Weather sensing is provided by a Boltwood CloudSensor II. This will provide information regarding wind speed, humidity, cloud cover, temperature, rain, and dew point. If the weather is deemed unsafe, ACP Scheduler will not operate the observatory- it waits for at least ten minutes of continuous “safe” weather before attempting to observe. Note that the automatic weather script will trigger for unsafe weather even if you are observing manually. Nevertheless, you should probably not run Scheduler if it is likely to rain or the conditions look bad.

Power to the hardware, dome, and telescope are controlled through two internet-connected power strips. tmopower1 is located next to the desk (western side of room). Most of the power sockets on the strips are labeled in the power control interfaces. Socket 1 controls the telescope power; note that turning this off will turn off power to TMOPower2 and all of its sockets! Socket 2 should never be left powered on!

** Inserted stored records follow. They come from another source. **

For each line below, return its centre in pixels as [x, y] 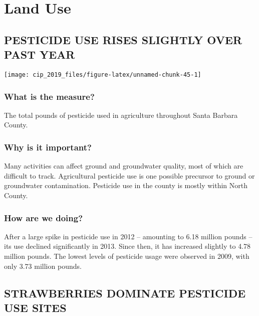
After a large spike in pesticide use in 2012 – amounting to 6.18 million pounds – [128, 236]
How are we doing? [44, 217]
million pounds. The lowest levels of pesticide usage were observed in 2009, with [127, 256]
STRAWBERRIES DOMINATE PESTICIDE [125, 293]
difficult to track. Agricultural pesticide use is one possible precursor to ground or [129, 175]
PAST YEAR [40, 54]
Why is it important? [48, 147]
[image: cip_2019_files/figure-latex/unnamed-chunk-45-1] [103, 74]
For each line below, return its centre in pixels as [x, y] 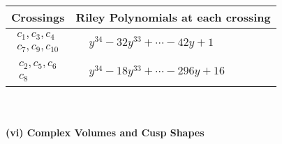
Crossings [38, 17]
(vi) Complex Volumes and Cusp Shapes [105, 132]
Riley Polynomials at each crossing [173, 17]
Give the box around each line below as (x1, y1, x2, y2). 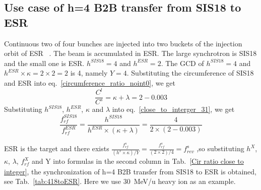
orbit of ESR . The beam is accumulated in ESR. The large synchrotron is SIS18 (4, 48, 257, 58)
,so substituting (197, 143, 244, 154)
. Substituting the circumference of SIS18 (126, 68, 254, 78)
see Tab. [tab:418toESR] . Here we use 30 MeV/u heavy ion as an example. (4, 176, 236, 186)
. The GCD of (161, 57, 204, 68)
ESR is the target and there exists (4, 143, 109, 154)
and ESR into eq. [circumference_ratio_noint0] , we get (4, 77, 176, 88)
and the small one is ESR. (4, 57, 85, 68)
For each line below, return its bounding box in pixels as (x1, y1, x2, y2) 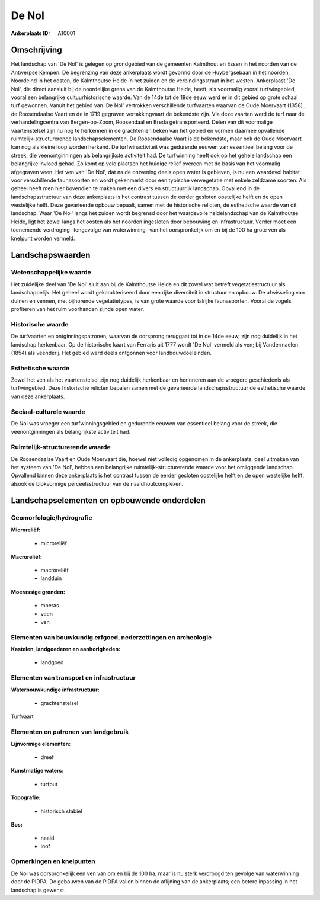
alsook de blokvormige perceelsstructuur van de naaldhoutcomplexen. (11, 480, 184, 487)
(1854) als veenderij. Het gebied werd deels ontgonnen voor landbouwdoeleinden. (11, 349, 212, 356)
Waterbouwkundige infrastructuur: (11, 686, 100, 693)
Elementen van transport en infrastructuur (11, 674, 136, 682)
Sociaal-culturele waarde (11, 408, 85, 416)
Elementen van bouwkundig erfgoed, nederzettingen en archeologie (11, 633, 212, 641)
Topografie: (11, 794, 41, 801)
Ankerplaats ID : (11, 30, 50, 37)
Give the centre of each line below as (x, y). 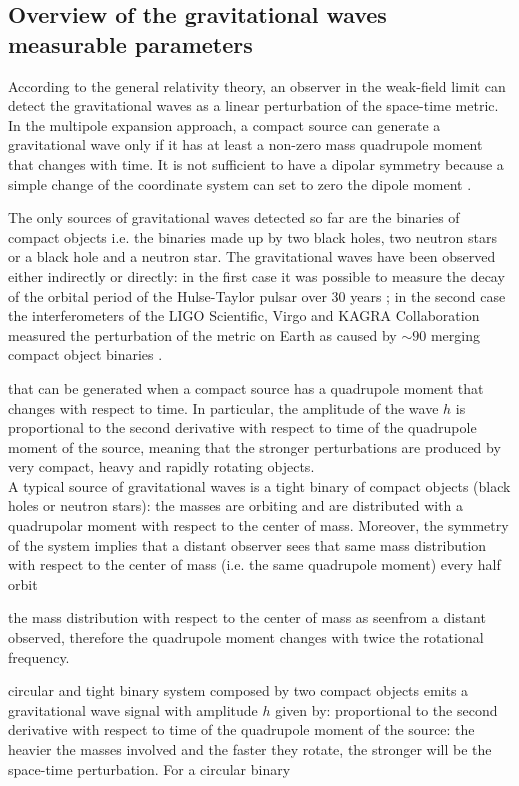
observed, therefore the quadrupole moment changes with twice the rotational (246, 637)
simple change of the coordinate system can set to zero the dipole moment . (240, 183)
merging (455, 334)
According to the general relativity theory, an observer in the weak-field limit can (257, 85)
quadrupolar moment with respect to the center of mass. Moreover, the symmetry (258, 525)
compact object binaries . (85, 354)
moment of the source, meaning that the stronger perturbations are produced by (254, 446)
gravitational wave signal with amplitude (133, 709)
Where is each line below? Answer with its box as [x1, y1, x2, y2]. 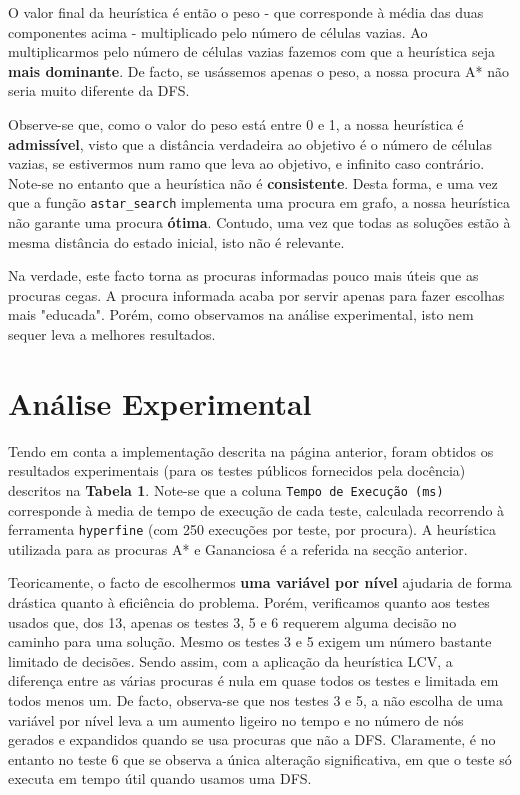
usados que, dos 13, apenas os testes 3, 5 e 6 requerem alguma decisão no [8, 611, 457, 632]
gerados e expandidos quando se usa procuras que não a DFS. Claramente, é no [8, 729, 496, 750]
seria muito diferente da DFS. [8, 80, 190, 101]
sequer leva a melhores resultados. [8, 323, 216, 344]
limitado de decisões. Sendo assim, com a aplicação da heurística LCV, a [8, 650, 453, 671]
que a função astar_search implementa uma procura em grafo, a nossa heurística [8, 192, 511, 213]
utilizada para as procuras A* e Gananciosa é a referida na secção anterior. [8, 538, 468, 559]
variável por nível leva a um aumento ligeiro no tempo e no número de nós [8, 709, 464, 730]
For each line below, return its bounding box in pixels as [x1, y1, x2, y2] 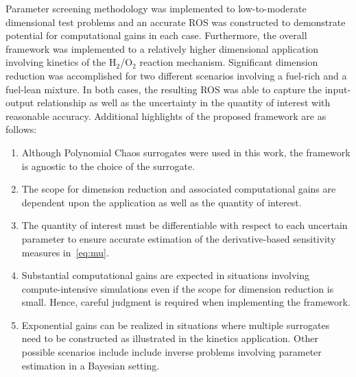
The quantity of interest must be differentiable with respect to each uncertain [21, 218, 348, 232]
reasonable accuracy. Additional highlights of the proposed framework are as [5, 108, 327, 123]
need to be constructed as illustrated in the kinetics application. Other [21, 331, 318, 345]
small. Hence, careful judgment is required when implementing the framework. [21, 295, 351, 309]
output [5, 95, 34, 110]
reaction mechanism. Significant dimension [139, 55, 318, 69]
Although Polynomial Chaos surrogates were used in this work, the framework [21, 145, 351, 159]
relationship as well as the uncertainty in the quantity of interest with [36, 95, 331, 110]
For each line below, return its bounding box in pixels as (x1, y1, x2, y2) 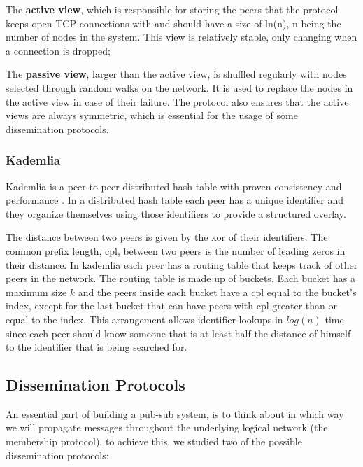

tmopower2 is physically mounted on the telescope itself, and controls power to the instrumentation and associated hardware. Note that this powerswitch is itself powered through the telescope power, so will only be reachable if the telescope power is on on TMOPower1.

Internet access is through a small wireless antenna on the southern side of the building, underneath the dome and pointed at the nearby radio tower. There have been instances where this antenna was vandalized or wind knocked it down; if this happens you may have little to no internet connectivity, which is bad.

The observatory does not have running water, so if you are going up to clean (or you want drinking water) you need to bring your own supply.

In the dome room itself, the desk on the western side of the room has a laptop in the bottom drawer, which is useful if you need to control the observatory while you are there. This room also contains a tool chest and a cabinet with various parts, including spare telescope counterweights. The orange cart is a hydraulic platform which can be raised via the foot pedal, and provides an alternative to a ladder.

Horizon limiter: If the telescope gets too close to the horizon, the motor will shut off. It shouldn't be triggered in normal operation, as ACP Scheduler won't observe anything beneath 20° of the horizon. If it is, however, it requires a manual override to bring back; contact Jon or Zach about this.